New drug combination halves myeloma progression risk in trial
Mezigdomide extends remission in hard-to-treat disease
Written by |
Treatment with a regimen based on the experimental therapy mezigdomide reduced the risk of disease progression or death by more than 50% compared with standard care among people with hard-to-treat myeloma in a Phase 3 clinical trial
Mezigdomide’s developer, Bristol Myers Squibb (BMS), shared the findings at the 2026 American Society of Clinical Oncology annual meeting, being held May 29-June 2 in Chicago and online, in a presentation titled, “Mezigdomide, carfilzomib, and dexamethasone (MeziKd) vs carfilzomib and dexamethasone (Kd) in relapsed/refractory multiple myeloma (RRMM): Results from the phase 3 SUCCESSOR-2 trial.”
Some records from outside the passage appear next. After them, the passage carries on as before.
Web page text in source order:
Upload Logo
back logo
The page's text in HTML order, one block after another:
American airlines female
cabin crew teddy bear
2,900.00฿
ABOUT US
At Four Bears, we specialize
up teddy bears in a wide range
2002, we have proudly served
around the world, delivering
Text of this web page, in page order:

“Multiple myeloma is a persistent disease and there remains an urgent unmet need for patients as early as first relapse,” Cristian Massacesi, MD, executive vice president, chief medical officer, and head of development at BMS, said in a company press release. “Importantly, these compelling data further validate our targeted protein degradation platform.”
Myeloma is a form of blood cancer marked by the out-of-control growth of plasma cells, a type of immune cell, in the bone marrow. Mezigdomide belongs to a class of medications called CELMoDs (Cereblon E3 Ligase Modulators), which are designed to kill myeloma cells by targeting a protein called cereblon.
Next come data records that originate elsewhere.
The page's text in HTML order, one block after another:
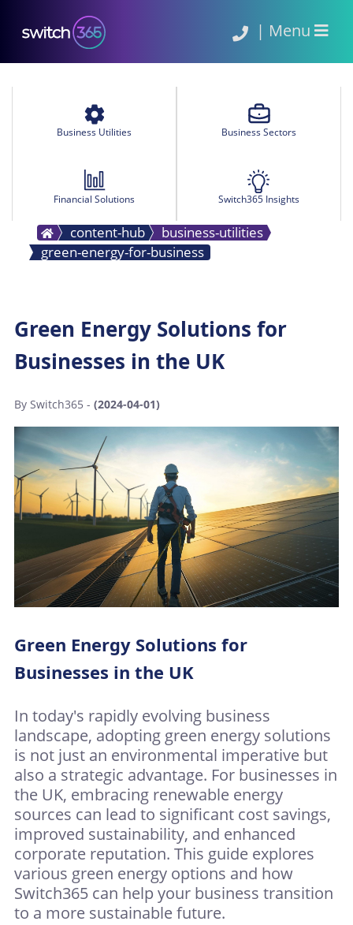
| Menu
Business Utilities Business Sectors
Financial Solutions Switch365 Insights
content-hub
business-utilities
green-energy-for-business
Green Energy Solutions for
Businesses in the UK
By Switch365 - (2024-04-01)
Green Energy Solutions for
Businesses in the UK
In today's rapidly evolving business
landscape, adopting green energy solutions
is not just an environmental imperative but
also a strategic advantage. For businesses in
the UK, embracing renewable energy
sources can lead to significant cost savings,
improved sustainability, and enhanced
corporate reputation. This guide explores
various green energy options and how
Switch365 can help your business transition
to a more sustainable future.

“Mezigdomide is a very potent, oral CELMoD and we’re committed to bringing it forward as a potential new standard of care for relapsed/refractory multiple myeloma across multiple settings,” Massacesi said.
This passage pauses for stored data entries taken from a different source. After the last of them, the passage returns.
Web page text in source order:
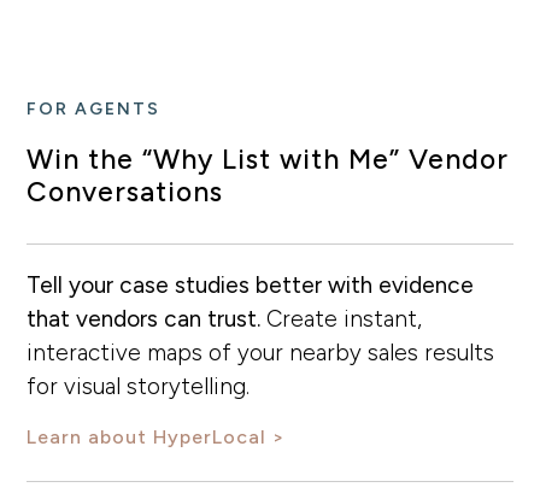
FOR AGENTS
Win the “Why List with Me” Vendor
Conversations
Tell your case studies better with evidence
that vendors can trust. Create instant,
interactive maps of your nearby sales results
for visual storytelling.
Learn about HyperLocal

Trial compares combo regimen against standard treatment
The new data come from analyses of nearly 500 patients in the Phase 3 SUCCESSOR-2 clinical trial (NCT05552976). The study enrolled adults with myeloma that was relapsed or refractory, meaning the cancer had failed to respond or come back following prior treatments. Most participants had received two or more prior lines of therapy and had not responded to anti-CD38 antibodies or lenalidomide (sold as Revlimid and generics), both of which are standard myeloma treatments.
All participants in SUCCESSOR-2 received the approved myeloma treatments Kyprolis (carfilzomib) and dexamethasone. Some received these standard therapies only, while others were given the two drugs in combination with mezigdomide, a regimen known as MeziKd.
The trial’s main goal was to determine whether the MeziKd regimen would outperform standard treatment in prolonging progression-free survival (PFS), the time patients remain alive without the cancer worsening. BMS previously announced that the study had hit its goal, and now the company has shared specifics: Median PFS was 18 months with MeziKd, compared with 8.3 months on the standard therapy. That works out to a 52% decrease in the chance of disease progression or death with MeziKd.
“Maintaining durable disease control becomes an increasing challenge with each line of therapy for patients with relapsed or refractory disease and increasing resistance to therapy, so achieving extended progression-free survival of a year and a half is especially meaningful. These promising results at ASCO underscore MeziKd’s potential, particularly for those patients who need additional options after both early and later relapse,” said Paul Richardson, MD, a professor at Harvard Medical School.
The improved PFS with MeziKd was consistently observed across subgroups in the Phase 3 trial, including patients with more prior lines of treatment, individuals with high-risk genetic alterations, and elderly patients aged 75 and older.
The MeziKd regimen showed a higher overall response rate (80.2% vs 53.4%), referring to the number of patients whose cancer burden decreased with treatment. Rates of complete response or better, essentially meaning the cancer went away, were also higher with MeziKd than the standard therapy (26.7% vs 8.9%).
Median overall survival in the study has not been reached; in other words, as of the latest follow-up, most participants are still alive. So far, 21.5% of patients given MeziKd have died, as have 26.7% of those on standard therapy. These deaths were mainly due to disease progression.
Safety data for MeziKd were overall consistent with the known profiles of each drug in the combination therapy. Serious safety issues were reported in 83.7% of patients given MeziKd and 56.5% of those on standard therapy. The MeziKd regimen had notably higher rates of infections (34% vs 15.6%) and neutropenia (low counts of a specific type of immune cell; 61.1% vs 9.1%). Death due to infection occurred in 2.4% of patients on MeziKd and 1.1% of those on the standard regimen.
“The combination of MeziKd demonstrated a promising median progression-free survival rate of 18 months in multiple settings of relapsed, refractory multiple myeloma, along with a consistent safety profile and the convenience of oral administration and ability to implement across diverse care settings,” Richardson said.
BMS said it will share the study results with healthcare regulatory authorities.